‘But why couldn’t he send Catherine home in the proper manner if he had to leave for Hereford?’ asked Sarah, the eldest of Catherine’s sisters.

‘I do not think we will discover his reasons,’ answered Mrs Morland. ‘I feel sorry for his own children, who must have a difficult time with him as their father. But you managed well on your long trip, Catherine, and I am very proud of you. I believe you have grown up quite a lot in the last eleven weeks. I am glad I did not know of your journey while it was happening, but now it has ended perhaps there is no great harm done. You are not the same little girl that we said goodbye to eleven weeks ago. You have grown up and can take care of yourself now.’

Catherine hoped that her mother was right about that, but her spirits were quite worn down and she longed to be silent and alone. She was happy to agree to her mother’s suggestion that she should go to bed early and gain the benefit of a good night’s rest. Her parents knew she was tired and disappointed, but they had not guessed that she was also suffering from a broken heart. Perhaps it is odd that with a young daughter of seventeen just returning from her first adventure away from home, they had not thought of that.


As soon as breakfast had ended the next morning, Catherine sat down to write the promised letter to her friend at Northanger Abbey. She regretted the cold manner in which she had left Eleanor Tilney, and the fact that she had never valued her kindness and character enough. But most of all, she worried about leaving Eleanor to deal with General Tilney and his difficult nature. She wanted her letter to say how grateful she was without reminding Eleanor of how the visit had ended. She wanted to be careful without being cold, honest without placing blame. She did not want to cause Eleanor any pain, and she did not want to embarrass herself in case Henry saw the letter. In the end, Catherine wrote a very short note in which she expressed her grateful thanks and her affectionate good wishes for Eleanor and her brother, and in which she returned the money Eleanor had given her for her journey.

‘This is a very strange friendship,’ said Mrs Morland when Catherine had finished her letter. ‘Soon made and soon ended. I am sorry that you were disappointed, because Mrs Allen had only good things to say about the Tilney children. And you were so unlucky with your friend Isabella too. And poor James! Well, we must live and learn; I hope your next new friends will be more worth keeping.’

Catherine’s cheeks went red as she warmly answered, ‘No friend can be more worth keeping than Eleanor.’

‘If that is true, Catherine, I hope that you and she will meet again some time in the next few years. It is very likely to happen — imagine what a pleasure it will be to see her again.’

But Catherine was not thinking only of Eleanor as she listened to her mother’s kind, but painful words. What would happen to Henry Tilney if she did not meet him for a few years? Her eyes filled with tears as she imagined such a meeting. He might have forgotten her and have met another young woman who attracted him. The next time she saw him, he might be a married man with a family of his own — he might not even recognise her!

Mrs Morland was disturbed by her daughter’s tears and proposed a visit to Mrs Allen. And so mother and daughter began the walk to their neighbour’s house, which was less than a quarter of a mile distant. As they walked, Mrs Morland gave Catherine her opinion of James’s broken engagement.

‘Of course we are sorry for James, but it is good that the engagement has ended, and there is no harm done in the end. We did not know Miss Thorpe, and she had no personal fortune. And now, after such improper behaviour, we have a very poor opinion of her. James will recover, and I am sure that he will use better judgement next time.’
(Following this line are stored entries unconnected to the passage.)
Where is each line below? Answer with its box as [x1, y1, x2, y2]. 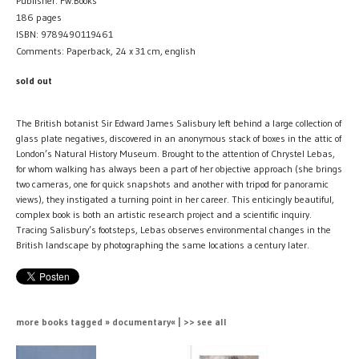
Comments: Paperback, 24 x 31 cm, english [16, 44, 196, 57]
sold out [16, 74, 52, 87]
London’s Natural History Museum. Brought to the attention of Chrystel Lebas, [16, 147, 335, 159]
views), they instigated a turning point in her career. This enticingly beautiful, [16, 192, 334, 205]
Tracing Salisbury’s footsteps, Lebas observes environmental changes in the [16, 223, 331, 236]
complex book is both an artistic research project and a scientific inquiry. [16, 208, 312, 220]
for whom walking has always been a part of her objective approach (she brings [16, 162, 342, 175]
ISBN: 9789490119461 [16, 27, 113, 40]

Her mother’s thoughts made Catherine reflect on the changes in her own circumstances. Three months ago she had been full of happy expectations and had run between her home and the Allens’ house ten times a day with a light heart and an independent spirit, looking forward to new pleasures and without a care in the world. She could picture herself three months ago, and now what a different young woman she was!

The Allens were surprised, but very glad, to see Catherine, and they too were very angry and displeased on learning how she had been treated by General Tilney.

‘Catherine surprised us yesterday evening,’ reported Mrs Morland. ‘She travelled all the way in a carriage by herself and knew nothing about her journey until late Saturday night. General Tilney returned home with the strange idea that he was tired of having her in his house. He must be a very odd man, very unfriendly certainly, but we are so glad to have Catherine with us again. And it is a great comfort to find that she is not a poor helpless creature, but can manage very well for herself.’

Mrs Allen was shocked. She filled every pause in the conversation by saying, ‘I really have no patience with the General.’ But she did not allow for many pauses. ‘Bath is a nice place, Catherine, after all,’ she said brightly. ‘I did not like the idea of leaving. Did I tell you that I tore my blue dress? I had it mended before we left Bath and you cannot see the tear. And Mrs Thorpe was such a comfort to us, wasn’t she? You know, you and I were quite lonely at first.’